Study material ->
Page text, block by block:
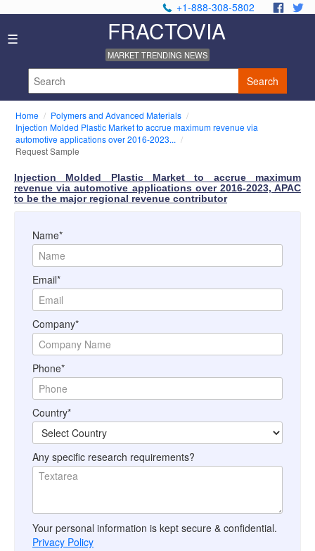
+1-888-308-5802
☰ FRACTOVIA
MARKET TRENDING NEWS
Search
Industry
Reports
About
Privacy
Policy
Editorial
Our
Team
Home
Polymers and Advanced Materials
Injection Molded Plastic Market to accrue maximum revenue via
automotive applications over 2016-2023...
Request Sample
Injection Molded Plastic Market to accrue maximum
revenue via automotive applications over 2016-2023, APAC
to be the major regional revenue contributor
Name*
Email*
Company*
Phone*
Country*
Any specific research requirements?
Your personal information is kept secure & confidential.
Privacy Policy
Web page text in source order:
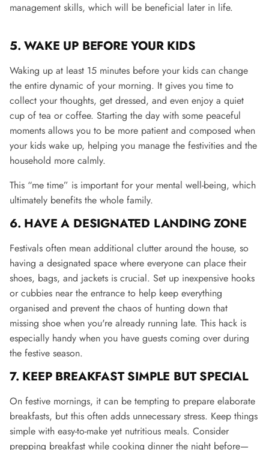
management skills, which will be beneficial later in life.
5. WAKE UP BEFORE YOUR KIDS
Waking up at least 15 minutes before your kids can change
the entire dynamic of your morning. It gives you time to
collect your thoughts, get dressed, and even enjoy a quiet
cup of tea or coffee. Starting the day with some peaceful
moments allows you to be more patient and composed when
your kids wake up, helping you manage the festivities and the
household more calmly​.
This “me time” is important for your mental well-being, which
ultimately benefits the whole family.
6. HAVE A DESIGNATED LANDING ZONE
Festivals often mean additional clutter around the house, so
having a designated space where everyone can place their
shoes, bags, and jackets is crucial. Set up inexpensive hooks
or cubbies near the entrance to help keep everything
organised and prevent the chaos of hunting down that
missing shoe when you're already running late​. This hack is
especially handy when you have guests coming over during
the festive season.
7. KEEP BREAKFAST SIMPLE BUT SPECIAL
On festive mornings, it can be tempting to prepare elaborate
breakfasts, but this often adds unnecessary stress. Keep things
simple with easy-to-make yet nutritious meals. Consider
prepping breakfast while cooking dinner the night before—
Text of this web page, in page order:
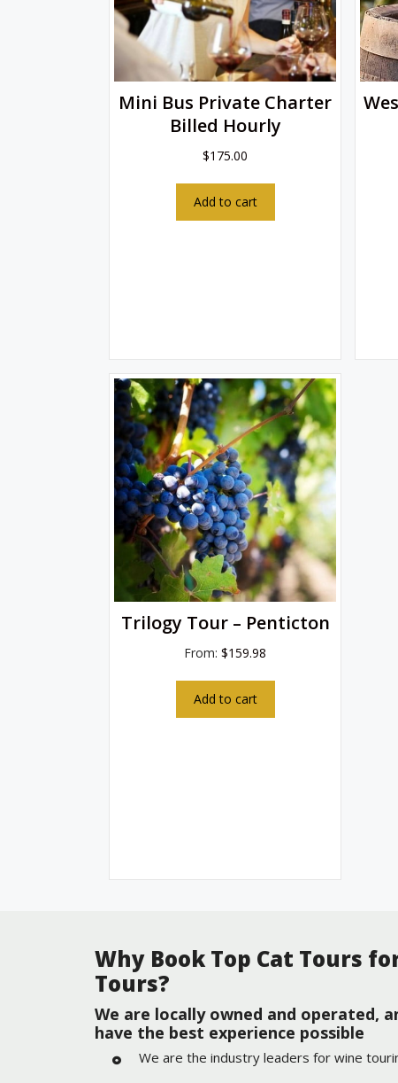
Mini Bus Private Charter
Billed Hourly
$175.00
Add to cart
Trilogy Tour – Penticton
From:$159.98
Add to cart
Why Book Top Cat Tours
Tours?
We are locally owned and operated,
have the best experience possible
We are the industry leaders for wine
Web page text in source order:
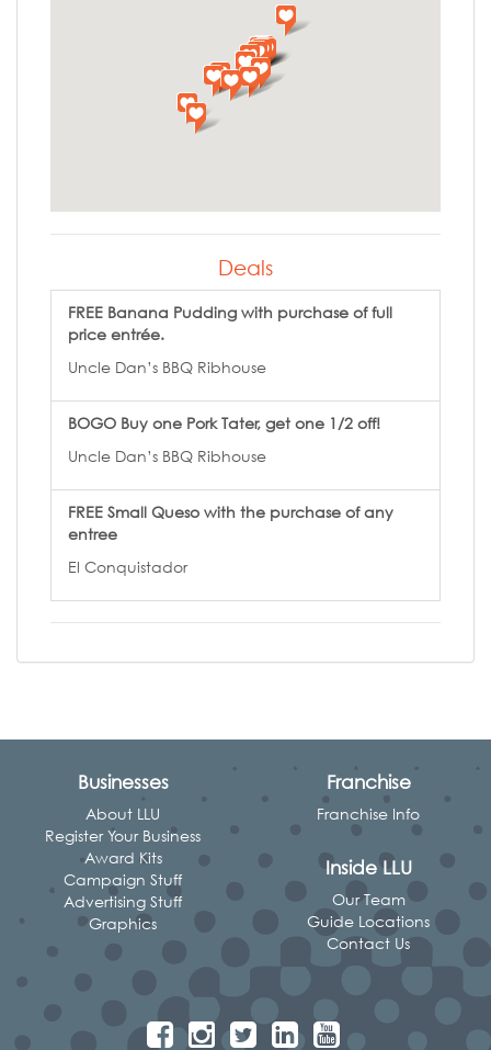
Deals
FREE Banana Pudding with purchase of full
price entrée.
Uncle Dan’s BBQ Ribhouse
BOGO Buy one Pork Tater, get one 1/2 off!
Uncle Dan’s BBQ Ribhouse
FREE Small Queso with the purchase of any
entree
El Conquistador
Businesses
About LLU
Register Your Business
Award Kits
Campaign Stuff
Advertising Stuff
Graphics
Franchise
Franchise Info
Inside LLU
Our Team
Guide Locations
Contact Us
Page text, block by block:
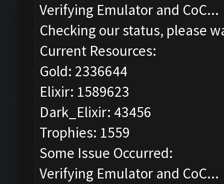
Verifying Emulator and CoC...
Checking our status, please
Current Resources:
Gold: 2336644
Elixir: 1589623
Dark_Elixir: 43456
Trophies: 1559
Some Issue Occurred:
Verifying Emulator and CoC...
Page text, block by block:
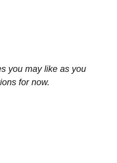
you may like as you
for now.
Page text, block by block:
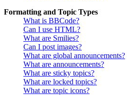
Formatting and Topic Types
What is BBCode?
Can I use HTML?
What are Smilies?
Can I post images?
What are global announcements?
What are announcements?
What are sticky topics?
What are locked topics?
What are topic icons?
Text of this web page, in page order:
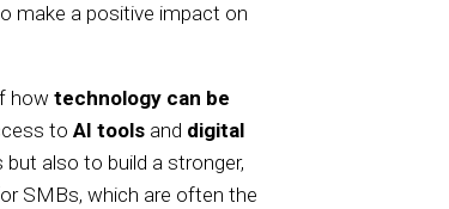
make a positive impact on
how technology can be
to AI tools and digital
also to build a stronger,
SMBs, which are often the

Task brief ->
State the number of lines of the preceding material in which the word "revenue" is found, and nothing more.

Answer to the problem ->
3